Walk around throwing punches everywhere and you’ll earn yourself an almighty ass whooping. Keep your hands in your pockets all day, though, and you’ll start to feel like you’ve already whooped your own. It’s a paradox that Ryan Culwell finds himself wrestling with frequently on his extraordinary new album, Run Like A Bull. Recorded with longtime collaborator Neilson Hubbard (Mary Gauthier, Kim Richey), the collection is raw and magnetic, cutting close to the bone as it searches for a middle ground between release and restraint, recklessness and responsibility.
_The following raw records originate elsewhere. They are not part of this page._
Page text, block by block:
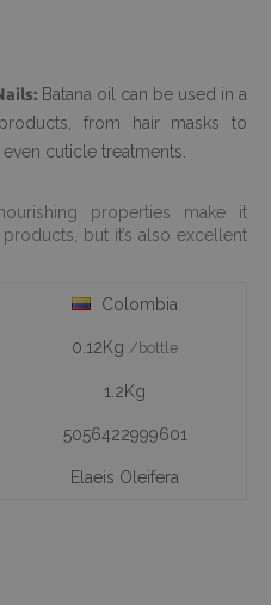
Batana oil can be used in a
from hair masks to
cuticle treatments.
properties make it
but it’s also excellent
Colombia
0.12Kg /bottle
1.2Kg
5056422999601
Elaeis Oleifera
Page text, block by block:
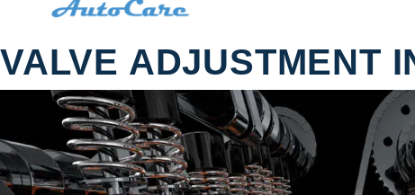
VALVE ADJUSTMENT
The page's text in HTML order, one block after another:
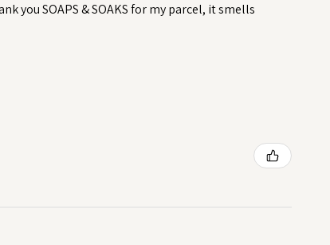
you SOAPS & SOAKS for my parcel, it smells
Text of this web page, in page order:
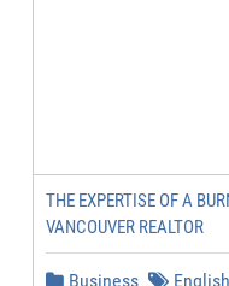
THE EXPERTISE OF A
VANCOUVER REALTOR
Business English
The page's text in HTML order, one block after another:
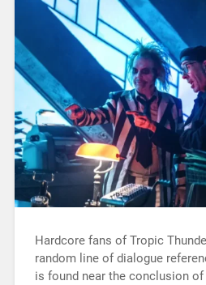
Hardcore fans of Tropic
random line of dialogue
is found near the conclusion
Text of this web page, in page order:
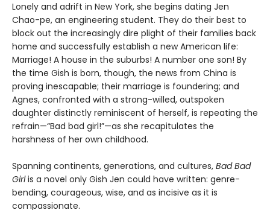
Lonely and adrift in New York, she begins dating Jen
Chao-pe, an engineering student. They do their best to
block out the increasingly dire plight of their families back
home and successfully establish a new American life:
Marriage! A house in the suburbs! A number one son! By
the time Gish is born, though, the news from China is
proving inescapable; their marriage is foundering; and
Agnes, confronted with a strong-willed, outspoken
daughter distinctly reminiscent of herself, is repeating the
refrain—“Bad bad girl!”—as she recapitulates the
harshness of her own childhood.
Spanning continents, generations, and cultures, Bad Bad
Girlis a novel only Gish Jen could have written: genre-
bending, courageous, wise, and as incisive as it is
compassionate.
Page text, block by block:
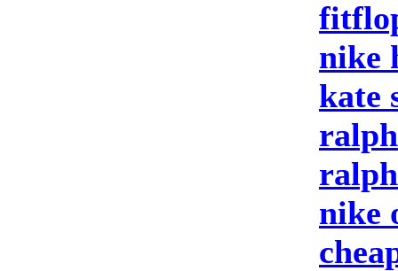
nike
kate
nike
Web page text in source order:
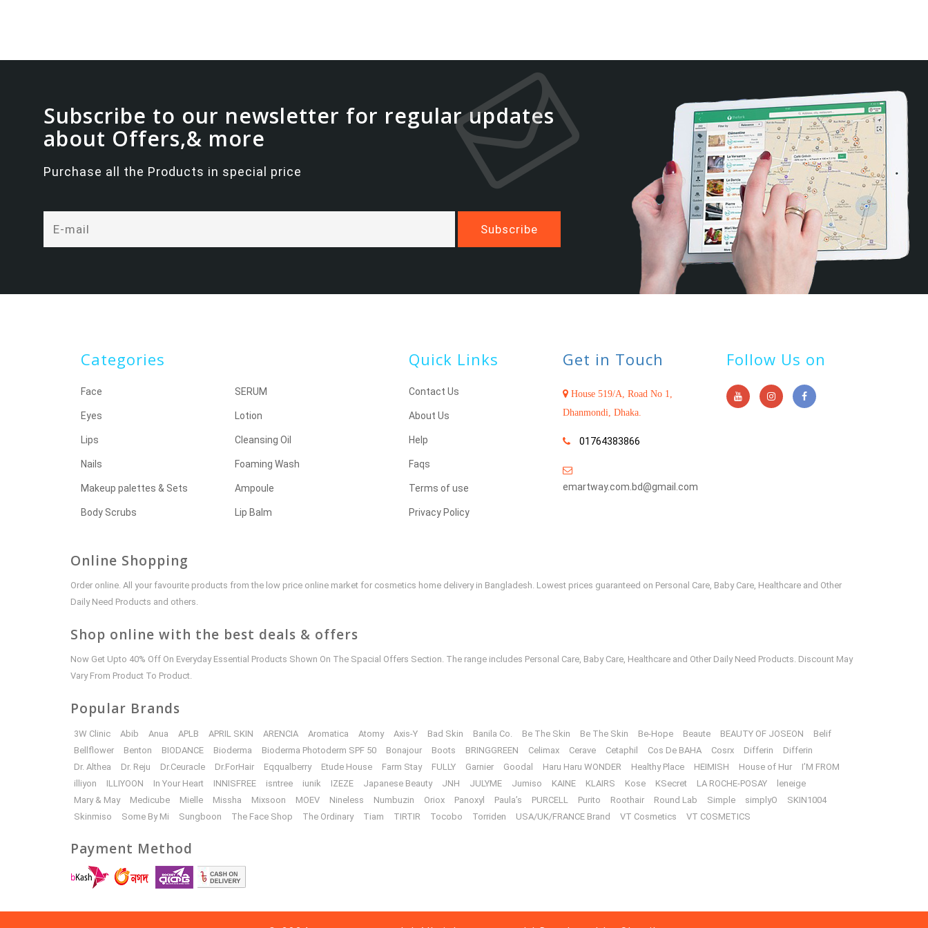
Subscribe to our newsletter for regular updates
about Offers,& more
Purchase all the Products in special price
Categories
Face
Eyes
Lips
Nails
Makeup palettes & Sets
Body Scrubs
SERUM
Lotion
Cleansing Oil
Foaming Wash
Ampoule
Lip Balm
Quick Links
Contact Us
About Us
Help
Faqs
Terms of use
Privacy Policy
Get in Touch
House 519/A, Road No 1,
Dhanmondi, Dhaka.
01764383866
emartway.com.bd@gmail.com
Follow Us on
Online Shopping
Order online. All your favourite products from the low price online market for cosmetics home delivery in Bangladesh. Lowest prices guaranteed on Personal Care, Baby Care, Healthcare and Other
Daily Need Products and others.
Shop online with the best deals & offers
Now Get Upto 40% Off On Everyday Essential Products Shown On The Spacial Offers Section. The range includes Personal Care, Baby Care, Healthcare and Other Daily Need Products. Discount May
Vary From Product To Product.
Popular Brands
3W Clinic Abib Anua APLB APRIL SKIN ARENCIA Aromatica Atomy Axis-Y Bad Skin Banila Co. Be The Skin Be The Skin Be-Hope Beaute BEAUTY OF JOSEON
Belif
Bellflower
Benton BIODANCE Bioderma Bioderma Photoderm SPF 50 Bonajour Boots BRINGGREEN Celimax Cerave Cetaphil Cos De BAHA Cosrx Differin
Differin
Dr. Althea
Dr. Reju Dr.Ceuracle Dr.ForHair Eqqualberry Etude House Farm Stay FULLY Garnier Goodal Haru Haru WONDER Healthy Place HEIMISH House of Hur
I’M FROM
illiyon
ILLIYOON In Your Heart INNISFREE isntree iunik IZEZE Japanese Beauty JNH JULYME Jumiso KAINE KLAIRS Kose KSecret LA ROCHE-POSAY
leneige
Mary & May
Medicube Mielle Missha Mixsoon MOEV Nineless Numbuzin Oriox Panoxyl Paula’s PURCELL Purito Roothair Round Lab Simple simplyO
SKIN1004
Skinmiso
Some By Mi Sungboon The Face Shop The Ordinary Tiam TIRTIR Tocobo Torriden USA/UK/FRANCE Brand VT Cosmetics VT COSMETICS
Payment Method
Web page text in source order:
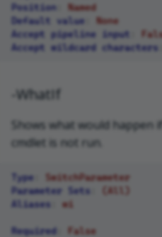
Position
Named
Default value
None
Accept pipeline input
Accept wildcard characters
-WhatIf
Shows what would happen
cmdlet is not run.
Type
SwitchParameter
Parameter Sets
(All)
Aliases
wi
Required
False
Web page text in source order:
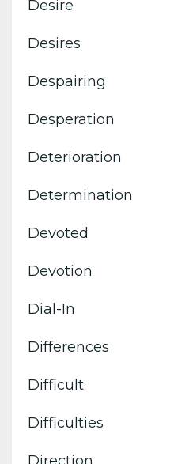
Desire
Desires
Despairing
Desperation
Deterioration
Determination
Devoted
Devotion
Dial-In
Differences
Difficult
Difficulties
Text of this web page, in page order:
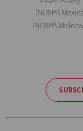
INOXPA
INOXPA
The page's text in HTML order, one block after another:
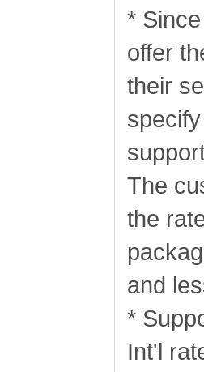
*
offer
their
The
the
and
*
Int'l
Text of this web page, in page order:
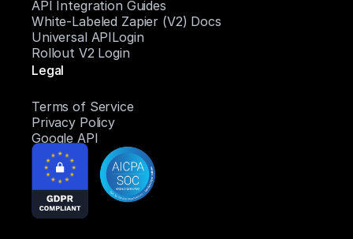
API Integration Guides
White-Labeled Zapier (V2) Docs
Universal APILogin
Rollout V2 Login
Legal
Terms of Service
Privacy Policy
Google API
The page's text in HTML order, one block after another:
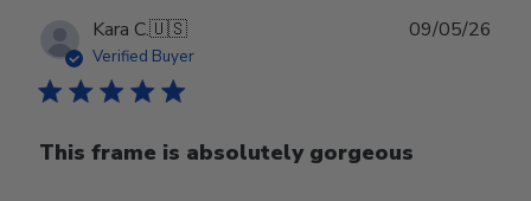
Kara C.🇺🇸
Verified Buyer
This frame is absolutely gorgeous
09/05/26
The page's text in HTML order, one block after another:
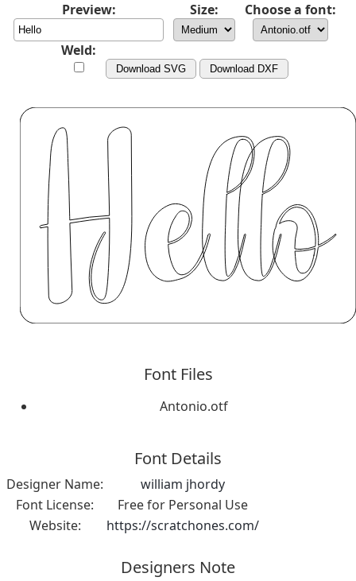
Preview: Size: Choose a font:
Weld:
Download SVG Download DXF
Font Files
Antonio.otf
Font Details
Designer Name:
william jhordy
Font License:
Free for Personal Use
Website:
https://scratchones.com/
Designers Note
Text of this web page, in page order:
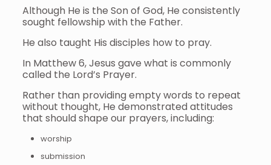
Although He is the Son of God, He consistently
sought fellowship with the Father.
He also taught His disciples how to pray.
In Matthew 6, Jesus gave what is commonly
called the Lord’s Prayer.
Rather than providing empty words to repeat
without thought, He demonstrated attitudes
that should shape our prayers, including:
worship
submission
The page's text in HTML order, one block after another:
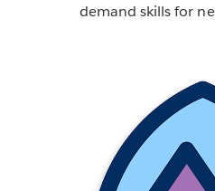
demand skills for
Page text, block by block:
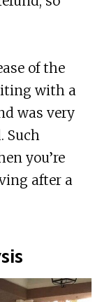
of the
with a
was very
Such
you’re
after a
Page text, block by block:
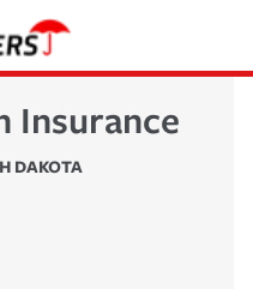
Insurance
DAKOTA
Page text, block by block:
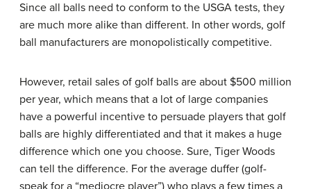
Since all balls need to conform to the USGA tests, they
are much more alike than different. In other words, golf
ball manufacturers are monopolistically competitive.
However, retail sales of golf balls are about $500 million
per year, which means that a lot of large companies
have a powerful incentive to persuade players that golf
balls are highly differentiated and that it makes a huge
difference which one you choose. Sure, Tiger Woods
can tell the difference. For the average duffer (golf-
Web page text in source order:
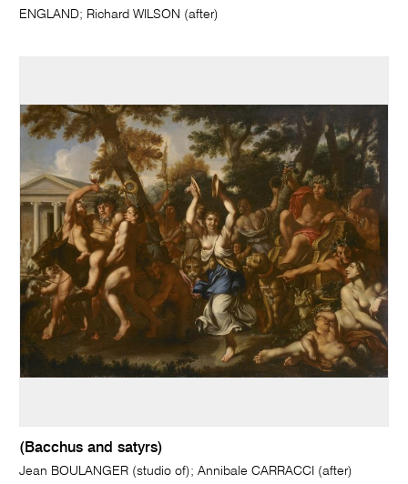
ENGLAND; Richard WILSON (after)
(Bacchus and satyrs)
Jean BOULANGER (studio of); Annibale CARRACCI (after)
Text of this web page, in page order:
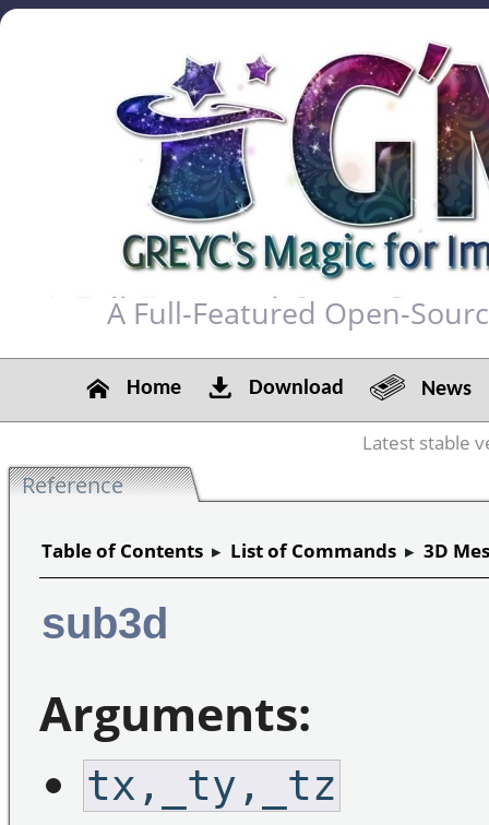
A Full-Featured Open-
Home Download News
Latest stable
Reference
Table of Contents ▸ List of Commands ▸ 3D
sub3d
Arguments:
tx,_ty,_tz
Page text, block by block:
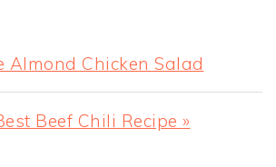
Almond Chicken Salad
Beef Chili Recipe »
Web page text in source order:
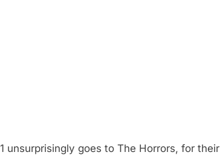
unsurprisingly goes to The Horrors, for their
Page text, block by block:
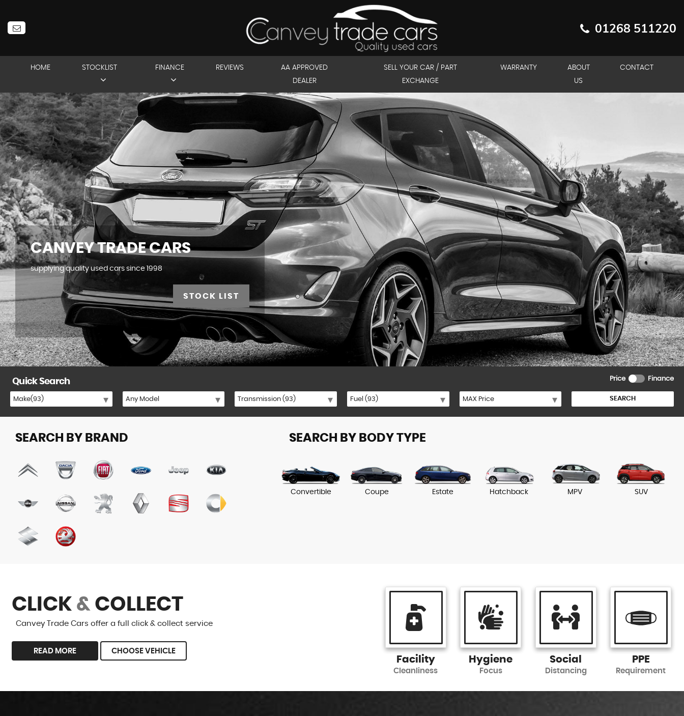
01268 511220
HOME STOCKLIST FINANCE REVIEWS
AA APPROVED
DEALER
SELL YOUR CAR / PART
EXCHANGE
WARRANTY
ABOUT
US
CONTACT
CANVEY TRADE CARS
supplying quality used cars since 1998
STOCK LIST
Price Finance
Quick Search
SEARCH
SEARCH BY BRAND SEARCH BY BODY TYPE
Convertible Coupe Estate Hatchback MPV SUV
CLICK & COLLECT
Canvey Trade Cars offer a full click & collect service
READ MORE CHOOSE VEHICLE
Facility
Cleanliness
Hygiene
Focus
Social
Distancing
PPE
Requirement
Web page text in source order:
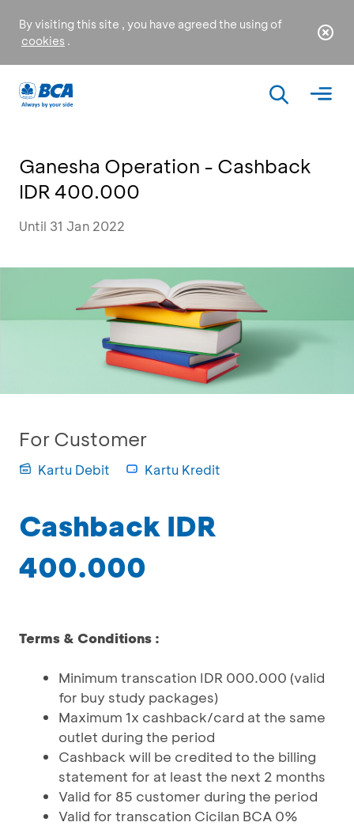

Culwell faces down his own worst instincts here, grappling with weighty, existential notions the way Flannery O’Connor might, conjuring up images of alternating beauty and brutality set against a distinctly American backdrop. “We all laugh when a young calf struggles to his feet,” Culwell sings in his gritty rasp. “When an old bull falls down on his ass I guess it ain’t so sweet.”

Born and raised in the Texas panhandle, Culwell earned widespread acclaim with his first two albums, 2015’s Flatlands and 2018’s The Last American, which prompted Rolling Stone to hail his writing as both “gorgeous and bleak” and NPR to rave that his songs “wring grace from plain and often dark details.” The music earned Culwell dates with Patty Griffin, Billy Joe Shaver, Hayes Carll, Patrick Sweany, and Ashley Monroe among others, alongside a full calendar of his own headline shows around the country and millions of streams across platforms.